Announcing: Search Inside Your Videos with Greater Accuracy
In the enterprise and in higher education, video content that can’t be searched has little value.
The majority of business and academic video content is long-form. Town hall meetings are often 30-60 minutes in length. Recorded classroom lectures typically run an hour. Online training videos can range from 15 minutes to well over an hour. According to Cisco, long-form video made up 64% of all video traffic in 2014, a figure that is expected to grow.
With long-form video, traditional “YouTube-style” search is insufficient. Even if videos are extensively tagged, YouTube-style search can only help users find the start of the video. It doesn’t help them find the specific points in the video where their search term actually appears.
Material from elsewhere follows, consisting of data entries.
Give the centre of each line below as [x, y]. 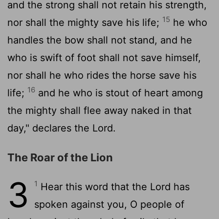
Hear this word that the [94, 186]
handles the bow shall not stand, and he [100, 40]
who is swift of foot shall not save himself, [104, 57]
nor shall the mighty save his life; [85, 22]
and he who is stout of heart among [119, 93]
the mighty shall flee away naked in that [99, 110]
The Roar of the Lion [60, 157]
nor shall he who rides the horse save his [102, 75]
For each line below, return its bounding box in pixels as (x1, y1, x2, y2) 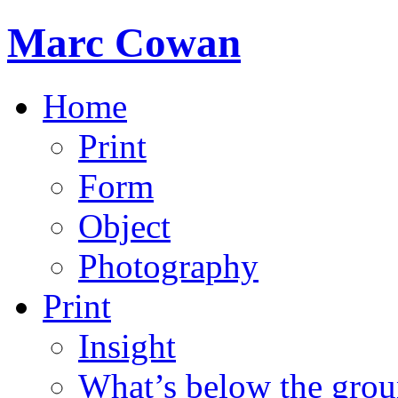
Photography (78, 246, 259, 285)
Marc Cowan (7, 20, 241, 67)
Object (78, 206, 171, 245)
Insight (78, 326, 176, 365)
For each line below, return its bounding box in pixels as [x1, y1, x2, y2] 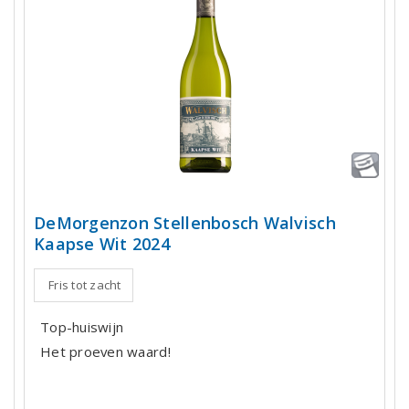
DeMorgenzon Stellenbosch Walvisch [34, 212, 336, 235]
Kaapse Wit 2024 [34, 233, 170, 256]
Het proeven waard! [40, 342, 171, 362]
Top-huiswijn [40, 318, 124, 337]
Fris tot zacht [48, 277, 121, 294]
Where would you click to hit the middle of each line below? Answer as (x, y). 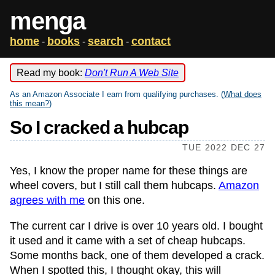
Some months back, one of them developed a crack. (137, 255)
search (106, 41)
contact (151, 41)
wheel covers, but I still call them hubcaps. (114, 185)
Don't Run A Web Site (132, 73)
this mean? (29, 103)
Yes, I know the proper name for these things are (129, 171)
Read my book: (51, 73)
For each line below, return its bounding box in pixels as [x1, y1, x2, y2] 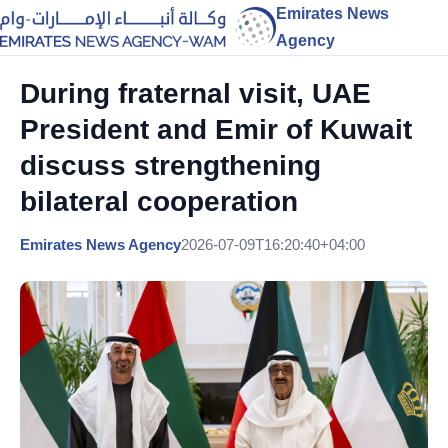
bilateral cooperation [20, 186, 298, 217]
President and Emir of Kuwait [20, 114, 412, 145]
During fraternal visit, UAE [20, 78, 371, 109]
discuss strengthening [20, 150, 321, 181]
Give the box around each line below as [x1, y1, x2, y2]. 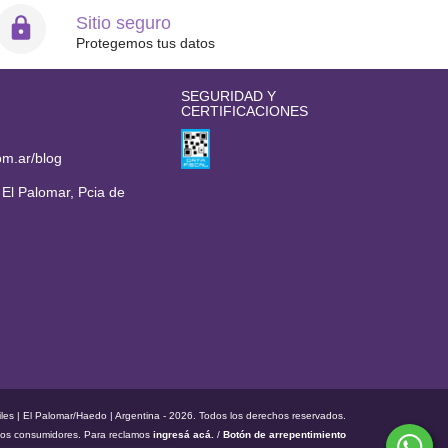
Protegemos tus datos [76, 35, 215, 52]
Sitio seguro [76, 13, 171, 34]
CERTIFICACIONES [181, 103, 308, 120]
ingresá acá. [153, 429, 214, 441]
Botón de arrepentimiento [223, 429, 346, 441]
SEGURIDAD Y [181, 88, 276, 105]
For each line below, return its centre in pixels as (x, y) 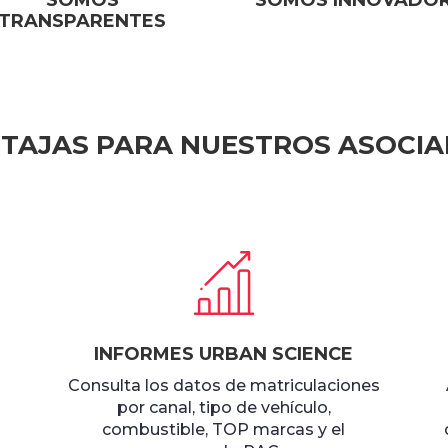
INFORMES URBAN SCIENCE (224, 354)
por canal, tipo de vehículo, (223, 408)
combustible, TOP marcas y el (224, 430)
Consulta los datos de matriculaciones (223, 386)
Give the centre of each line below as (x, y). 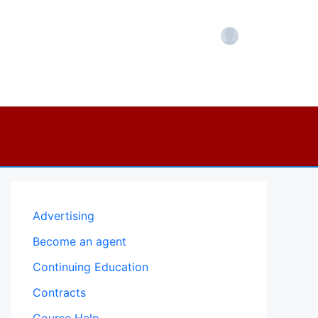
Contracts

Finding content inside a video’s talk track and other presented materials is the challenge of enterprise video search. It’s what makes a 15, 30, or 60-minute video valuable because it allows employees to search and quickly access the content as easily as they would in email, documents or web pages.
In 2014, Panopto launched Smart Search to address the shortcomings of traditional video indexing. Smart Search automatically indexes words in the presenter’s talk track (a process called automatic speech recognition or ASR) and all words that appear in the video (a process called optical character recognition or OCR). OCR is particularly important for business and academic videos, which typically include formal presentation materials or on-screen demonstrations.
Today, we’re excited to announce an important update to Smart Search. In the next couple of days, customers on the Panopto cloud will notice significant improvements in the quality of OCR search results.
To provide a sense of the new algorithm’s accuracy, we created two tests. The first shows how well Panopto’s OCR handles text of gradually decreasing font size. On a 1920×1080 screen, character recognition was accurate down to, and including, 8-point font.
The second test shows the accuracy of Panopto’s OCR as contrast ratio decreases. In this case, the contrast ratio is measuring the luminance between the text and the background.
You’d expect text recognition to work well when the text is black (RGB 0, 0, 0) and the background is white (RGB 255, 255, 255). As the text color gets lighter , however, contrast ratio decreases. This makes it harder for OCR to accurately distinguish the text from the background.
In our test, we used 16-point font, which is the default size for desktop web browsers. We began with a contrast ratio of 21 (black text on a white background) and gradually decreased contrast ratio to 1.7 (RGB 200, 200, 200 on a white background). As context, a contrast ratio of 1.7 falls far below the W3C’s Web Content Accessibility Guidelines (WCAG 2.0), which specify that the presentation of text have a contrast ratio of no less than 4.5:1.
Yet, even at this low contrast ratio, Panopto’s OCR engine was able to accurately recognize 100% of the text.